In 1922, he was appointed Commissioner of Prisons and Director of Convict Prisons, a position he held until his retirement in 1946.

During his period as Commissioner of Prisons, Paterson used Wakefield Prison as a testing ground for his reforms, such as establishing a farm within the prison in which inmates could learn agricultural skills. Prisoners were also allowed to earn small sums working, attend training courses and participate in games. In his view, the security of a prison's system was very important but it should not be dehumanizing. Among his initiatives to improve the prison system, he pointed out the problem of isolating prisoners, imposing the use of prison uniforms, and not monitoring prisoners after their release. In his views, the prison system should not dehumanize:

It should further provide such humanising and socialising influences as may be introduced from the normal world outside, and so far as is compatible with discipline and control, allow each man to develop along the lines of his own personality. To seek the production of a uniform type is to war against God who made men different, and to deprive a human being of that personality which should be his cherished possession. When the dangers of imprisonment have been averted, or at any rate mitigated, the administration is unlikely to rest content. It cannot be content merely to remit to society after an appropriate period a felon who is just the same in heart and character as when he lost his freedom. Nor indeed is it credible that any man should endure such an experience without any change.

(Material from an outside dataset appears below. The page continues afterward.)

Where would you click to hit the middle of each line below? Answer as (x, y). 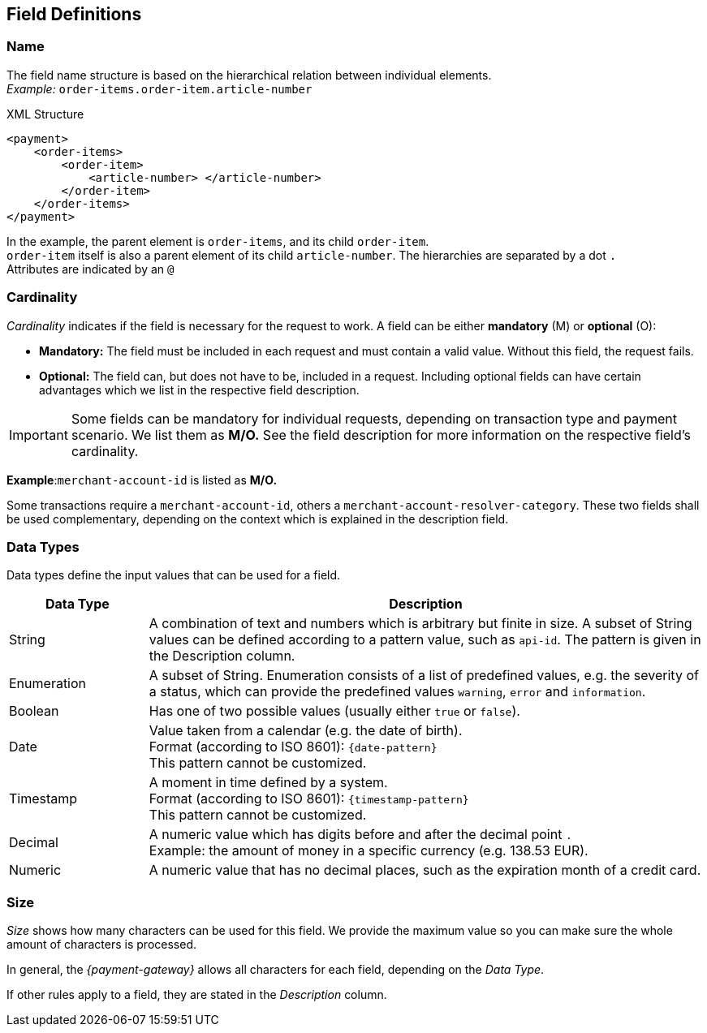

The prison authorities aim a little higher, and try to make their regime such that in all cases where an improvement can be effected within the circumscribed limits of prison life, a man shall receive some definite training in habit and character.
— Paterson's The Prison Problem of America

During his long tenure he became the foremost authority on prisons in the world, visited many countries throughout the Empire and beyond to advise on penal matters, and was an expert witness before many parliamentary and departmental committees. In 1935 at the International Penal and Penitentiary Congress held in Berlin he led a successful attempt to thwart the Nazis hijacking the whole conference for propaganda purposes. During the Second World War, apart from visiting the West African colonies and war-blasted Malta, he was sent to Canada to sort the refugee sheep from the Nazi goats among the 'enemy alien' internees' sent there from Britain. His report on this issue is as a compassionate response as it is a searing indictment of their treatment, and, as with so many of his reports, immensely readable and hugely effective. Stricken with malaria and worn out by his exertions, he reluctantly retired at the end of 1946 from his post as Commissioner, although he was retained as a consultant by his colleagues.

Paterson was knighted in 1947 and died shortly afterwards in London at the age of 62.